What is a DataWarehouse? And why would you need one?
A data warehouse is a central repository that aggregates data from all transactional and other data sources within a firm, to create a historical archive of all of the firm’s data even when transactional systems have hard data retention constraints.
It provides for the following capabilities:
- Aggregates data from disparate data sources into a single DB; hence a single query engine can be used to query, join, transform/transpose and present the data.
- Mitigate the problem of database isolation level lock contention in transactional systems due to running of large analytical queries
- Maintain data history even when source systems do not and provide a temporal view of the data
- Ability to create trend reports comparing yoy (year over year) or qoq (quarter over quarter) performance for senior management
- Improve data quality and drive a consistency in organization information – consistent code/description/ref names/values etc. Allows for flagging and fixing of data
- Provide a single data model for all data regardless of source
- Restructure data so that it makes sense to the business users
- Restructure data to improve query performance
- Add contextual value to operational systems and enterprise apps like CRMs or ERPs.
What is an Operational Data Store (ODS)?
An ODS is a database designed to integrate data from multiple sources. It allows for cleaning, resolving redundancy and integrity checking before additional operations. The data is then passed back to the operational systems and to the DWH for storage and reporting. It is usually designed to contain atomic or low level data such as transactions and prices and also has limited history which is captured real time or near real time. Much greater volume of data is stored in the DWH generally on a less frequent basis.

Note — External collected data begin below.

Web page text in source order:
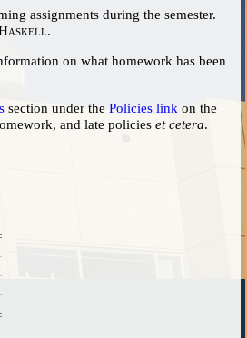
assignments during the semester.
.
section under the Policies link
and late policies et cetera.
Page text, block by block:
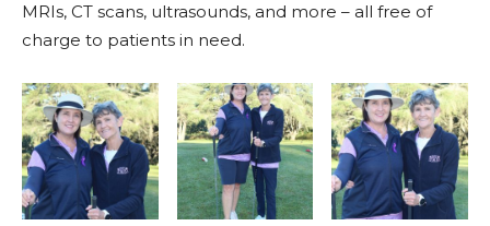
MRIs, CT scans, ultrasounds, and more – all free of
charge to patients in need.
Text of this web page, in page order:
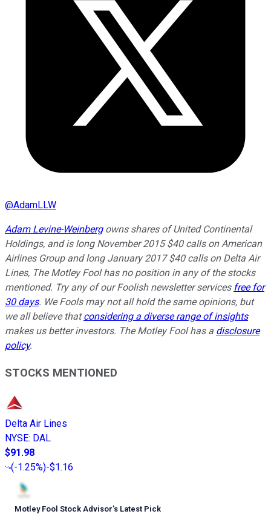
@AdamLLW
Adam Levine-Weinbergowns shares of United Continental
Holdings, and is long November 2015 $40 calls on American
Airlines Group and long January 2017 $40 calls on Delta Air
Lines, The Motley Fool has no position in any of the stocks
mentioned. Try any of our Foolish newsletter services free for
30 days. We Fools may not all hold the same opinions, but
we all believe thatconsidering a diverse range of insights
makes us better investors. The Motley Fool has a disclosure
policy.
STOCKS MENTIONED
Delta Air Lines
NYSE: DAL
$91.98
(-1.25%)-$1.16
Motley Fool Stock Advisor’s Latest Pick
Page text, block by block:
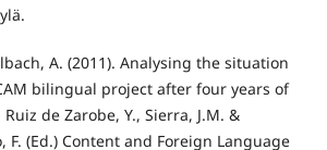
A. (2011). Analysing the situation
bilingual project after four years of
de Zarobe, Y., Sierra, J.M. &
F. (Ed.) Content and Foreign Language
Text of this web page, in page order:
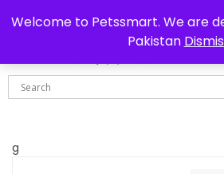
Welcome to Petssmart. We are
Pakistan
Delivery all over Pakistan
g

Why do we add Data/Strategic Marts to most modern data management platforms?
Data marts are fit for purpose access layers that support specific reporting use for individual teams or use cases for e.g. a sales and operations data mart, or a marketing strategy data mart. Usually a subset of the DWH, and very focused on the elements needed for the purpose it is designed for. The usual reasons to create data marts are –
- Easy access to frequently needed data with contentions
- Creates a collective view for a group of users
- Improves end user response times
- Ease of creation and lower cost than a DWH
- Potential users are well defined than in a full DWH
- Less cluttered as it contains only business essential data
And finally what are Data Lakes and Swamps?
A single store of all the data in the Enterprise in its raw form. It is a method of storing data within a system or repository in its natural format and facilitates the colocation of data in various schemas, structured and unstructured in files or object blobs or data bases. A deteriorated data lake, inaccessible to its intended users and of no value is called a “data swamp”.